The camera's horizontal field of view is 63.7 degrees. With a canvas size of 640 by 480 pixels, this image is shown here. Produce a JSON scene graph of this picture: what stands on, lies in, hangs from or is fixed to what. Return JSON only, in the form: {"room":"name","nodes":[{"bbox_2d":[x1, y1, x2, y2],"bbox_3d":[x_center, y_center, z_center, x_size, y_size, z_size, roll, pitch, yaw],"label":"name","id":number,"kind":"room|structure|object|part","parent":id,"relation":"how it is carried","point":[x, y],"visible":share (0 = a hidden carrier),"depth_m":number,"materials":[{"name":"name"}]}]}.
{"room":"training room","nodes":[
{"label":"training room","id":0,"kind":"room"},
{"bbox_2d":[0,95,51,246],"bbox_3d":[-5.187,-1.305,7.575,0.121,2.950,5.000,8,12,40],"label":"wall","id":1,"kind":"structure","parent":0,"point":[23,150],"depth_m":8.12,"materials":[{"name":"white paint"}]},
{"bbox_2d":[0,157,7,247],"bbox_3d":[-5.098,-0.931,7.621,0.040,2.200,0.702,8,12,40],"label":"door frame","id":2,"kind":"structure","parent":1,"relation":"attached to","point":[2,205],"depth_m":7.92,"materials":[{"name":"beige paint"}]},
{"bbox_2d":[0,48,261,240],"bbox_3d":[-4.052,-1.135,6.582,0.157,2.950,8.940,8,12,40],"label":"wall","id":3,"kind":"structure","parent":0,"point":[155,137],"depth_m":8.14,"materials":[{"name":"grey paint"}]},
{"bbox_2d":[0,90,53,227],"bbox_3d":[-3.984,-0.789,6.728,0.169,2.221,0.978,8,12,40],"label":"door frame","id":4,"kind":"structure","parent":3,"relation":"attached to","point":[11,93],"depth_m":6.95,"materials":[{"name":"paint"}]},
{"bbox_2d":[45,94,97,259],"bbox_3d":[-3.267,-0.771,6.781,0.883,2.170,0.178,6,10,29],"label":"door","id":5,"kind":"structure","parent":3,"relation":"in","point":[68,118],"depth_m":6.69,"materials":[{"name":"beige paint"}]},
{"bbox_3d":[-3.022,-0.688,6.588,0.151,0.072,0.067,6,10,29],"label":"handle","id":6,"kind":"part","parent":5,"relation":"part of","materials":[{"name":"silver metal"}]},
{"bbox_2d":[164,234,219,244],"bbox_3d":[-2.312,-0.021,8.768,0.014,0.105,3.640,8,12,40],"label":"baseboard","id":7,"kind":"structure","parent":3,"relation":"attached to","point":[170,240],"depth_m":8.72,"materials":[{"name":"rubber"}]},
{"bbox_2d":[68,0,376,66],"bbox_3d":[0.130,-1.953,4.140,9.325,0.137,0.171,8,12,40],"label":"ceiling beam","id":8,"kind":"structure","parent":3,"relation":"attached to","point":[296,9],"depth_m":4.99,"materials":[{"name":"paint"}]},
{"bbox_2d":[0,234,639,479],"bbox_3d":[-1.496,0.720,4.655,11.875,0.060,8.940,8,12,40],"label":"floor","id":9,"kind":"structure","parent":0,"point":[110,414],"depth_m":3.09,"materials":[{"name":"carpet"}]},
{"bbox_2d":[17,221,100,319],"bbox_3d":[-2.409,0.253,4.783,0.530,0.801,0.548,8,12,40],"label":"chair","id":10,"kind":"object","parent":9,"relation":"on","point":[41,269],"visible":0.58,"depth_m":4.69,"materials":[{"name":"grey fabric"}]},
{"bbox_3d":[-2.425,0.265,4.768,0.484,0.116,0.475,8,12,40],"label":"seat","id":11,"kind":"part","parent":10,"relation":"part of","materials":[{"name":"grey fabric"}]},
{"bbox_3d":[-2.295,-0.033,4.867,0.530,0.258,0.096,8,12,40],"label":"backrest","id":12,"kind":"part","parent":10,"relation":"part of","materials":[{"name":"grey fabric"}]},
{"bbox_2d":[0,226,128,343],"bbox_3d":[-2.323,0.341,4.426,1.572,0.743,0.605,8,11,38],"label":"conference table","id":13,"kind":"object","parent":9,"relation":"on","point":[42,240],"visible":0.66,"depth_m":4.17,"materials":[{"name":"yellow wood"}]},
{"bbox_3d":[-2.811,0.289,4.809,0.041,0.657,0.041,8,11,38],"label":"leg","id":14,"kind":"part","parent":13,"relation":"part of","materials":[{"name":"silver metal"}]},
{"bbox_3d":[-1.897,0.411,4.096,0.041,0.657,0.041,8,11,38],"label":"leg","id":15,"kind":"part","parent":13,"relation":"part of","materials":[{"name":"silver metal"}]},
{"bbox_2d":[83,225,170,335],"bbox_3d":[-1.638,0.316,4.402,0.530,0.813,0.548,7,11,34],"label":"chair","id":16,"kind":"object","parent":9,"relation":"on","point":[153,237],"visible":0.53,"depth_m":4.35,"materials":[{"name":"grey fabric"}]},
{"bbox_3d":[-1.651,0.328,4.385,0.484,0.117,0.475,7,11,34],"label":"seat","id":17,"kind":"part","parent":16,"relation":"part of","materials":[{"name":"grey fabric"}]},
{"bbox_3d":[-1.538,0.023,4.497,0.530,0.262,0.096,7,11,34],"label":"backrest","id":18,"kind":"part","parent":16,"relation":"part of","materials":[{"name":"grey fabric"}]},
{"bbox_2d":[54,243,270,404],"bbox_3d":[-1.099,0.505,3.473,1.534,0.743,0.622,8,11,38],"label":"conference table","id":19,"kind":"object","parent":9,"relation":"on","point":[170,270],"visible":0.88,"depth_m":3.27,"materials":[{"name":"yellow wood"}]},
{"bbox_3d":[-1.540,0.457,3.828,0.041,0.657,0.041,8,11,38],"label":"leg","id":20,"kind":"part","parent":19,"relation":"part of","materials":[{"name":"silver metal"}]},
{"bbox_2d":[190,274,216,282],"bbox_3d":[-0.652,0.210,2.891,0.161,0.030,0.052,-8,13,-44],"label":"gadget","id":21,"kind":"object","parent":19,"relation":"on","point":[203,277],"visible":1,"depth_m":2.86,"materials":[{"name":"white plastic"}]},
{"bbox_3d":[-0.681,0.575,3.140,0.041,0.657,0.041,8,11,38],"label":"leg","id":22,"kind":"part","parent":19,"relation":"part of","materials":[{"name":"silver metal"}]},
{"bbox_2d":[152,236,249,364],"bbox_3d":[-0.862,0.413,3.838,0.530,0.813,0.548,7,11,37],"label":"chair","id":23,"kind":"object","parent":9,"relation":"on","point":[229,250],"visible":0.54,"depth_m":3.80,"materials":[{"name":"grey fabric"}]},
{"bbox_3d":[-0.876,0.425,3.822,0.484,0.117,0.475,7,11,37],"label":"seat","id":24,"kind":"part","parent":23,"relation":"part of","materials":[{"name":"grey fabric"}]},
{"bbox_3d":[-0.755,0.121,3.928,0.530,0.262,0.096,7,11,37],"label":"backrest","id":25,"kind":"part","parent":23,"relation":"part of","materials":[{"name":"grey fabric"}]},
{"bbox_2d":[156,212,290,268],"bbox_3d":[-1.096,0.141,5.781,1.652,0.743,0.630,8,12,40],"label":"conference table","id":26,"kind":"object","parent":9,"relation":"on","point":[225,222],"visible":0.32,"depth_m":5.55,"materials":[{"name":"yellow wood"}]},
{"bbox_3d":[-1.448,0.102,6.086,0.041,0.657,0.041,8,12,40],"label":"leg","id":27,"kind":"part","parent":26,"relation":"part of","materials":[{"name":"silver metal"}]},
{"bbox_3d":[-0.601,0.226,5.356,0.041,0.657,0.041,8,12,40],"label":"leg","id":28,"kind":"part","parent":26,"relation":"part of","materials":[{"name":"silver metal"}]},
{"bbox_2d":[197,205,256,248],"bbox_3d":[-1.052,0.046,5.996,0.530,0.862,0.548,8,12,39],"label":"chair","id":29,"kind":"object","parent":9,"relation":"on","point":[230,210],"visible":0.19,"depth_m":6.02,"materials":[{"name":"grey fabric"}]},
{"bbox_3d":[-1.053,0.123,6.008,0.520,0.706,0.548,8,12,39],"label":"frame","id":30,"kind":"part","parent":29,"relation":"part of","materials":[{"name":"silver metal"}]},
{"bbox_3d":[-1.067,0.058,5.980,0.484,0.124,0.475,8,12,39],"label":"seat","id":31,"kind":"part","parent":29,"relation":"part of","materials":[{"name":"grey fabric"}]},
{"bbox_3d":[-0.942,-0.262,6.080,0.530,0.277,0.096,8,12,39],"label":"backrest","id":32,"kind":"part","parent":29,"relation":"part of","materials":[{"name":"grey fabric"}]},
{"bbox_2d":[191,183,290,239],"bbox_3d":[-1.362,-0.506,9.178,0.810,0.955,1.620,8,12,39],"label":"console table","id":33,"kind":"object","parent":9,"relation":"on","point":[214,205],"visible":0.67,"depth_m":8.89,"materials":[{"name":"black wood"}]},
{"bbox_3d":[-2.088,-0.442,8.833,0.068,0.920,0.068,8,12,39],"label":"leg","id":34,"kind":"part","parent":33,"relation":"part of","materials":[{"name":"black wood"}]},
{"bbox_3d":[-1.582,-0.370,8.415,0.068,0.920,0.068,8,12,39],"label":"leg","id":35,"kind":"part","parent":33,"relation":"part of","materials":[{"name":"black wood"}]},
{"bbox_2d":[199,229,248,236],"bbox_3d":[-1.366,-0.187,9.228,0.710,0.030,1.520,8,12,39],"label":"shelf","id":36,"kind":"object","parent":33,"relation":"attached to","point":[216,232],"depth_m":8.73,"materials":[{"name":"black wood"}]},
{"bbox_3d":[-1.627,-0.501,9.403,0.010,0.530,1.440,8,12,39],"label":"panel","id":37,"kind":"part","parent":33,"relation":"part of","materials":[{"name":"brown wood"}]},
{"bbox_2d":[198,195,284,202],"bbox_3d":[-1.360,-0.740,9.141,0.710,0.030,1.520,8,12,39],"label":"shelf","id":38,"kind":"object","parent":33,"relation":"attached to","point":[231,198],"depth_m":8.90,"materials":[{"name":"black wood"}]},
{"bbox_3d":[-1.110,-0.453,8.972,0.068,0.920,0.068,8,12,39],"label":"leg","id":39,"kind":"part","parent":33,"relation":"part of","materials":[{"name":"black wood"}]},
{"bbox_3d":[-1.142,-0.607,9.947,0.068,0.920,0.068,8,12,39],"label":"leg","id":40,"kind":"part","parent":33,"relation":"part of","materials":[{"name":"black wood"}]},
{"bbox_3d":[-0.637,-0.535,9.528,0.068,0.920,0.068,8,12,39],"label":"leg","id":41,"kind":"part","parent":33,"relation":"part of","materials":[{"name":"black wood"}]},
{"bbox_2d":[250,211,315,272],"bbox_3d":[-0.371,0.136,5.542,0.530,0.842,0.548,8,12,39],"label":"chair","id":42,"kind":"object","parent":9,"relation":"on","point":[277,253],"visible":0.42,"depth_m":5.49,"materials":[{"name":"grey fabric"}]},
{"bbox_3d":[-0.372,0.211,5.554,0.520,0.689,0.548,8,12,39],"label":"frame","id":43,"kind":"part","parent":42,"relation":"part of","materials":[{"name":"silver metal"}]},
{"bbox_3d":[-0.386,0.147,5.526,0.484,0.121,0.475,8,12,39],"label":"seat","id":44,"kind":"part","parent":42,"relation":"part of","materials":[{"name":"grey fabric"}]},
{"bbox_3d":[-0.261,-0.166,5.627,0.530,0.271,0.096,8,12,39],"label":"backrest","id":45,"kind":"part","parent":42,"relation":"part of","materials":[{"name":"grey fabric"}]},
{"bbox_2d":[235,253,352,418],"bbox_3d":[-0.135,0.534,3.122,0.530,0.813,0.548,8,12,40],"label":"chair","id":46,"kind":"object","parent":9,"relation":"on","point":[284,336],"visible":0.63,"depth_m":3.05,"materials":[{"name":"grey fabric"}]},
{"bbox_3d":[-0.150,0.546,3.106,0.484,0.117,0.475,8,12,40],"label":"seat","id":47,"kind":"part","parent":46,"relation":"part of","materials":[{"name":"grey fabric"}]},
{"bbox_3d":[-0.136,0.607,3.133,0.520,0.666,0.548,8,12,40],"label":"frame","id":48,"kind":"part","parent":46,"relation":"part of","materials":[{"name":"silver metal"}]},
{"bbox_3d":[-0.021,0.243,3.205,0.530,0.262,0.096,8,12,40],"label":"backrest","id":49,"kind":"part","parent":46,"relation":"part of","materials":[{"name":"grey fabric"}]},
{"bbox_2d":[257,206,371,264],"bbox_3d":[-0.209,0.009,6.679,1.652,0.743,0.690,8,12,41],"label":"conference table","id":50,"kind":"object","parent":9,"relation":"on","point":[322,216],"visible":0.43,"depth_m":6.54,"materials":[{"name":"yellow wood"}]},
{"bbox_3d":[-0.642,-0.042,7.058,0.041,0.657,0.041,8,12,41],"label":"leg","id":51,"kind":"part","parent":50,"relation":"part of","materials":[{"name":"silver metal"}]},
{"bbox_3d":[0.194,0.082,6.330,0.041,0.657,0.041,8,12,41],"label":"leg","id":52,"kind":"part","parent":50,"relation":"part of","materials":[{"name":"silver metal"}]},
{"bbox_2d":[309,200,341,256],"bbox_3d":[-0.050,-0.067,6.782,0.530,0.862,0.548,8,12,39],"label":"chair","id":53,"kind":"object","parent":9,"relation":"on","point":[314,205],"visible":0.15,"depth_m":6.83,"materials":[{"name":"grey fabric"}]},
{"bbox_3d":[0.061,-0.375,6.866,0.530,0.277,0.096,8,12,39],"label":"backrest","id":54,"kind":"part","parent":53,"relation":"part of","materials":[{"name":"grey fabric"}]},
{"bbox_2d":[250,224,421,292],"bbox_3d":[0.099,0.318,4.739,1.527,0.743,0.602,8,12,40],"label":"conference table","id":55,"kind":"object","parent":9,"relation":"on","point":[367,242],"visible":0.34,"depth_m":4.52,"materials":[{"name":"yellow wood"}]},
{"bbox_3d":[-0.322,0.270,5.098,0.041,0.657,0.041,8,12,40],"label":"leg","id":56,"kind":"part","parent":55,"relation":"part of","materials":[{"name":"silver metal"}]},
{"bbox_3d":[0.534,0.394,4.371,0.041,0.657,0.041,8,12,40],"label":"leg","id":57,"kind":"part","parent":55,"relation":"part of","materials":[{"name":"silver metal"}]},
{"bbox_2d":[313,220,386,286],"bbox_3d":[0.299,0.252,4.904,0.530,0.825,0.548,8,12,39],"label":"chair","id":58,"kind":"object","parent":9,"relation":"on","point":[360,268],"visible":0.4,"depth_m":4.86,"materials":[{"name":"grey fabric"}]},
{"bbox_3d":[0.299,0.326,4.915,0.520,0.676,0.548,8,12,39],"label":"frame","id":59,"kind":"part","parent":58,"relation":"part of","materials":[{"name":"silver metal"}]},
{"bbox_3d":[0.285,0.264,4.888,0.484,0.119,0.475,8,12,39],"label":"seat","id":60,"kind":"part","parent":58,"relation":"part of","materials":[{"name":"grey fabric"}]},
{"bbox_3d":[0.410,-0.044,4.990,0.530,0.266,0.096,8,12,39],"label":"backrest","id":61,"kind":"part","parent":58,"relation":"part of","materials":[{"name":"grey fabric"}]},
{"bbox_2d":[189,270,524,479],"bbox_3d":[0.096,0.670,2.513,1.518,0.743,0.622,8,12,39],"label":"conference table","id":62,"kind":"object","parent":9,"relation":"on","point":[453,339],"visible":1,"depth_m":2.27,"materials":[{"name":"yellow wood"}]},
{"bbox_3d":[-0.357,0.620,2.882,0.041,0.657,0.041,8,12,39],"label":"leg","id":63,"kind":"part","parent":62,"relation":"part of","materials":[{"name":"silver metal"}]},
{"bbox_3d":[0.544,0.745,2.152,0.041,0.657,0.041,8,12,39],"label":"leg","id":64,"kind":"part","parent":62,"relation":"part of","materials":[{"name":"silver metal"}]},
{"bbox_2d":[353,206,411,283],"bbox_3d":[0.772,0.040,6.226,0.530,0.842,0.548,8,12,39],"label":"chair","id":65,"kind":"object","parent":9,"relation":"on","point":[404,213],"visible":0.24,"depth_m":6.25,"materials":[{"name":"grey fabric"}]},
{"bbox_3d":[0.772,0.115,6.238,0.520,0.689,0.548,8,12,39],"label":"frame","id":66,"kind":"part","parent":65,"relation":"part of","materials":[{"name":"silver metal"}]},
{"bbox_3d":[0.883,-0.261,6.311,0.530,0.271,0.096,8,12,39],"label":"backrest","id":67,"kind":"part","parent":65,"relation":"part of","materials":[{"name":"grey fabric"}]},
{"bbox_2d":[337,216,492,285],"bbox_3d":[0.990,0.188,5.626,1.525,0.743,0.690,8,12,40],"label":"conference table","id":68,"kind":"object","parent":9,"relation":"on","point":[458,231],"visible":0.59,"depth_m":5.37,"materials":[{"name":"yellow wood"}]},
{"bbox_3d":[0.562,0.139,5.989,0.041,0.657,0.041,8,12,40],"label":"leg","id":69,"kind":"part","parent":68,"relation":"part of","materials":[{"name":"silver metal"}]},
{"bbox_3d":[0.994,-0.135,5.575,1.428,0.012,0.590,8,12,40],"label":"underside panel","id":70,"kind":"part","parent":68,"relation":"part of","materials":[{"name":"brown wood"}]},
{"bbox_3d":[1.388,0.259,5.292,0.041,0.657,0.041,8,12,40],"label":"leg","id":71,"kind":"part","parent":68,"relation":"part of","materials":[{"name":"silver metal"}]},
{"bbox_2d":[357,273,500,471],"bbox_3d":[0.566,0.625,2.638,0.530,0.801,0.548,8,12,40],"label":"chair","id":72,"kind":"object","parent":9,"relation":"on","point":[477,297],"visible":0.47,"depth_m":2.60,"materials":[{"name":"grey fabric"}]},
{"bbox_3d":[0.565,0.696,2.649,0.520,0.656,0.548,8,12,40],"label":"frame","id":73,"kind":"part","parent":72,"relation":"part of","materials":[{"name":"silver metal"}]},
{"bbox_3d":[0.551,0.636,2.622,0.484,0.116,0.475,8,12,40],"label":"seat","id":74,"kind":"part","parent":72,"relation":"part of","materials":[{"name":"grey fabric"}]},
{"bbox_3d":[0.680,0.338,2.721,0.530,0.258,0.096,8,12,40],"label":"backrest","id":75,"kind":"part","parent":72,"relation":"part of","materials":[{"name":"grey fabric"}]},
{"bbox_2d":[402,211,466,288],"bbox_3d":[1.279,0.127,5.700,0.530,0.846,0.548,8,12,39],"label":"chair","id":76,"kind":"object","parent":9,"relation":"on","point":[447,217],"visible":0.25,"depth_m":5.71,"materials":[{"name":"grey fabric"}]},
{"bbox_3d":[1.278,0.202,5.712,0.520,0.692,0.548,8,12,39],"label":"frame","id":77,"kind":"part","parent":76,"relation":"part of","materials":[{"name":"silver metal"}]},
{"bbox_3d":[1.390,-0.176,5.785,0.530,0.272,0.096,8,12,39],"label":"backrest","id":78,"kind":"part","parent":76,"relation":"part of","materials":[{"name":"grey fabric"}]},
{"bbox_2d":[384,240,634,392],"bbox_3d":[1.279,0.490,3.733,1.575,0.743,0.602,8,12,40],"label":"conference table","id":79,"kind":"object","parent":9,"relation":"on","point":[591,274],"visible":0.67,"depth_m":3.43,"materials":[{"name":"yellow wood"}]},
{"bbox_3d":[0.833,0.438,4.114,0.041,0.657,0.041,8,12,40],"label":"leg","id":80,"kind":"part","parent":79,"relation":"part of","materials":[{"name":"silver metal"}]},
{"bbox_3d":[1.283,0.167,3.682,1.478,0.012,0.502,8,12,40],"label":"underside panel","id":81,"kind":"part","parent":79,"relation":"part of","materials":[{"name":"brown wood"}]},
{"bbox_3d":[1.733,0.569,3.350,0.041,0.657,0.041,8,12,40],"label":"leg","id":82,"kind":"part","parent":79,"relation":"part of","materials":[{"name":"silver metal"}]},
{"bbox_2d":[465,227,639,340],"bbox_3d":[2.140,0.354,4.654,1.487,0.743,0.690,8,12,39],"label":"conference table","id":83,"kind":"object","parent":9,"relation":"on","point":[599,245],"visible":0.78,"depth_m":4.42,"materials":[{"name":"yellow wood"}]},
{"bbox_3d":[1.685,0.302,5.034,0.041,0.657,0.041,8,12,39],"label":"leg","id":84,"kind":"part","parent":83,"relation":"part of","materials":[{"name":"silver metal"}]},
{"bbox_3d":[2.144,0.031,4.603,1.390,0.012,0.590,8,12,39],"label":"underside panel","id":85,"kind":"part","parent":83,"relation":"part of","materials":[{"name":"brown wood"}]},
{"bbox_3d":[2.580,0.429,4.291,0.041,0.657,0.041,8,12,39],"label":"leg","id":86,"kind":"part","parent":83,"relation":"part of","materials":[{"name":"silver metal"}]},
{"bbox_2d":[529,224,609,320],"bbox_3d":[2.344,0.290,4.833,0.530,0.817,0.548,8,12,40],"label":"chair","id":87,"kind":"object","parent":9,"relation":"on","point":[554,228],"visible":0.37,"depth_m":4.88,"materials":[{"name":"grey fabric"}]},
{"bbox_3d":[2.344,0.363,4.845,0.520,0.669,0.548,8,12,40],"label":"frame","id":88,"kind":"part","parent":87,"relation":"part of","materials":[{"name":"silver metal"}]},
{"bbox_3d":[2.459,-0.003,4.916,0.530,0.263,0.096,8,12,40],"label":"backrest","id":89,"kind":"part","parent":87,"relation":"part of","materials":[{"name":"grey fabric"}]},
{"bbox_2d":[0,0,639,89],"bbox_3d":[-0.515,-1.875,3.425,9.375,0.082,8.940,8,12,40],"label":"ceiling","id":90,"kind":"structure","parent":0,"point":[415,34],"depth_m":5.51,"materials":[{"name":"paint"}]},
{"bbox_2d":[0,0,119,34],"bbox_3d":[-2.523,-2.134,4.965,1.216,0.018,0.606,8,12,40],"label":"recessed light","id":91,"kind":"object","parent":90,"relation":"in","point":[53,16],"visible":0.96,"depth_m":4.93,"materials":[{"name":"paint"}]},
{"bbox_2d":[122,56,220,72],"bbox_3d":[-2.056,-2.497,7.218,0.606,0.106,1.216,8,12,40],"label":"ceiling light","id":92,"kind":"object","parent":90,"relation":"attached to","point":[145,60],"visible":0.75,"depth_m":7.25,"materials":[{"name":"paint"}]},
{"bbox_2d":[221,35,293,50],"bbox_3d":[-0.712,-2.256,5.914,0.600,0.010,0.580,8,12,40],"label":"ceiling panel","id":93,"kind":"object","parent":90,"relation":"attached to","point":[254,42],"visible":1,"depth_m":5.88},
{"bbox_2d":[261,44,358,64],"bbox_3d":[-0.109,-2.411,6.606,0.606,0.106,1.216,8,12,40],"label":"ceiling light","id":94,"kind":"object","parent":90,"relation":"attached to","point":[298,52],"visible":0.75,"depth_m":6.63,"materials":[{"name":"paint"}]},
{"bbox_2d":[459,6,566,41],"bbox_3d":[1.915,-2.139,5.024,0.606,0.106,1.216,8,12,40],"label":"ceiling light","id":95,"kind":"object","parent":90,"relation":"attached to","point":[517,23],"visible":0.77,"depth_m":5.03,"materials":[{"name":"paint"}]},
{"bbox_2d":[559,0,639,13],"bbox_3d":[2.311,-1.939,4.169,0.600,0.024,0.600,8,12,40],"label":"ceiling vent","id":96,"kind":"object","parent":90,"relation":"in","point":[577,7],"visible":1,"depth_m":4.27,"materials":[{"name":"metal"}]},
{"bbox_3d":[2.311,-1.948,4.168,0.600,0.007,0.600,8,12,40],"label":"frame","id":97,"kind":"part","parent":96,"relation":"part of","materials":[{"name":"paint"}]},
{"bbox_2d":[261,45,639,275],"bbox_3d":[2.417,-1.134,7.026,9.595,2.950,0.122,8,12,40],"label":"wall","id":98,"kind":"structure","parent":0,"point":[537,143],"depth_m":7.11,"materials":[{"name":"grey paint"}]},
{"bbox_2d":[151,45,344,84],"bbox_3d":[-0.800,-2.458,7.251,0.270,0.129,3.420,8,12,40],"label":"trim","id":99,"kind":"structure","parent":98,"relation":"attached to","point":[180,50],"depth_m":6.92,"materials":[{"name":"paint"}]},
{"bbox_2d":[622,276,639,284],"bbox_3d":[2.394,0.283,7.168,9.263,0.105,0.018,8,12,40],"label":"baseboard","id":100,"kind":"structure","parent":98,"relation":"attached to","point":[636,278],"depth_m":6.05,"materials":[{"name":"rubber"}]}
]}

======

Exercise:
Check every line of the records, and copy the ones that hold the word "light".

Answer space:
{"bbox_2d":[0,0,119,34],"bbox_3d":[-2.523,-2.134,4.965,1.216,0.018,0.606,8,12,40],"label":"recessed light","id":91,"kind":"object","parent":90,"relation":"in","point":[53,16],"visible":0.96,"depth_m":4.93,"materials":[{"name":"paint"}]},
{"bbox_2d":[122,56,220,72],"bbox_3d":[-2.056,-2.497,7.218,0.606,0.106,1.216,8,12,40],"label":"ceiling light","id":92,"kind":"object","parent":90,"relation":"attached to","point":[145,60],"visible":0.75,"depth_m":7.25,"materials":[{"name":"paint"}]},
{"bbox_2d":[261,44,358,64],"bbox_3d":[-0.109,-2.411,6.606,0.606,0.106,1.216,8,12,40],"label":"ceiling light","id":94,"kind":"object","parent":90,"relation":"attached to","point":[298,52],"visible":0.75,"depth_m":6.63,"materials":[{"name":"paint"}]},
{"bbox_2d":[459,6,566,41],"bbox_3d":[1.915,-2.139,5.024,0.606,0.106,1.216,8,12,40],"label":"ceiling light","id":95,"kind":"object","parent":90,"relation":"attached to","point":[517,23],"visible":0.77,"depth_m":5.03,"materials":[{"name":"paint"}]},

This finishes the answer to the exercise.